The U.S. Supreme Court granted certiorari in March 2007 to hear Grossman's case, and he found himself preparing to argue in front of the highest court in the land. Three months later, Karmel published "'Scheme Liability': Court Actions Against Aiders, Abettors" in the New York Law Journal. In that article, Karmel predicted that the Supreme Court would side with the Fifth and Eighth Circuits in the trio of cases including Stoneridge. "Unless the defendants in these cases owed a duty to the plaintiffs," she wrote, "it is a stretch to claim that the plaintiffs reasonably relied upon them in any way."
Turns out, she was right.
Enter the SEC (Sort Of)
The SEC itself was divided over whether to join the case on behalf of the shareholders. The commissioners voted, 3 to 2, to enter the case, but then U.S. Treasury Secretary Henry M. Paulson Jr. stepped in. Paulson, who is the former head of Goldman Sachs, took issue with the SEC's position, persuading the Bush Administration to prevent the SEC from siding with the plaintiffs. Federal agencies must receive authorization from the solicitor general, who represents the administration before the Supreme Court, to file briefs there. Solicitor General Paul D. Clement refused to authorize the SEC's filing in Stoneridge. Instead, the Department of Justice entered the case on the side of the defendants and strongly argued the reliance issue, which the Supreme Court would seize on in its ruling.
The Solicitor General's position didn't keep the SEC from having its say. A former commissioner and two former chairmen of the SEC signed their names to briefs filed in support of the plaintiffs, and 11 former commissioners, including Professor Karmel, and three former chairmen backed the vendors.
In the latter group's amicus curiae brief, which also included as signers 11 prominent law professors, they argued that the defendants could only be seen as secondary actors. Their conduct then would qualify only as aiding and abetting a securities fraud, which only the SEC could prosecute. In their brief, the amici who supported the vendor-respondents referred to another article by Karmel, one that she says grew from the earlier one in the New York Law Journal.
In the new article, "When Should Investor Reliance Be Presumed in Securities Class Actions?," which was ultimately published in the Business Lawyer's November 2007 issue, Karmel focused again on the "reliance" issue. In any §10(b) action, including a "scheme liability" case, plaintiffs must show that they relied on the defendant's misstatements that caused them to purchase the stock. Courts have recognized and allowed a presumption of that reliance under two circumstances: one, when there is an omission of a material fact by one with a duty to disclose it (under SEC filing rules, for example); or two, under the "fraud-on-the-market" doctrine, which holds that when fraudulent statements become public, as reflected in the market price of the security, it can be assumed that investors who buy or sell stock at the market price relied upon the statements.

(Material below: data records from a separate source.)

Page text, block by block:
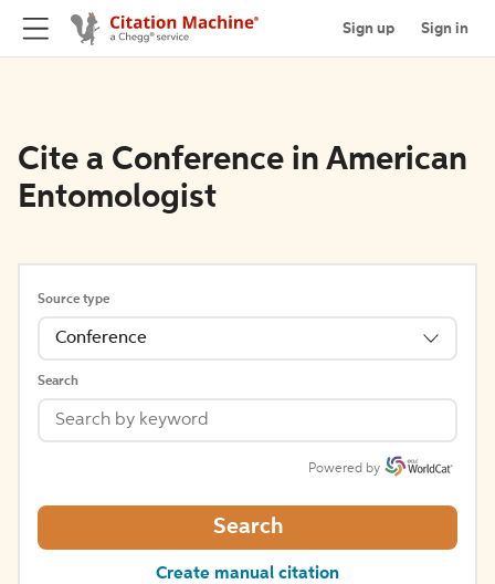
Sign up Sign in
Cite a Conference in American
Entomologist
Source type
Conference
Search
Powered by
Search
Create manual citation
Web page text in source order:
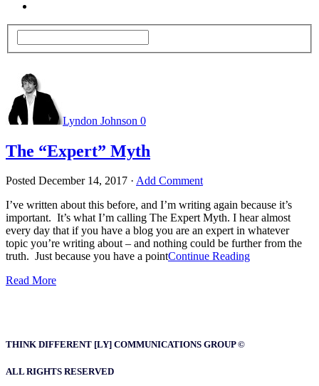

The amici siding with the vendors quoted Karmel's Business Lawyer article for the idea that "'extending the fraud-on-the-market doctrine to statements by third parties, who are not required to speak by SEC regulations, or do not owe a duty to investors or shareholders' would be unwise, as it could 'encourage too much questionable litigation.'" This worry over "questionable litigation" would appear again — in the Supreme Court's opinion in Stoneridge.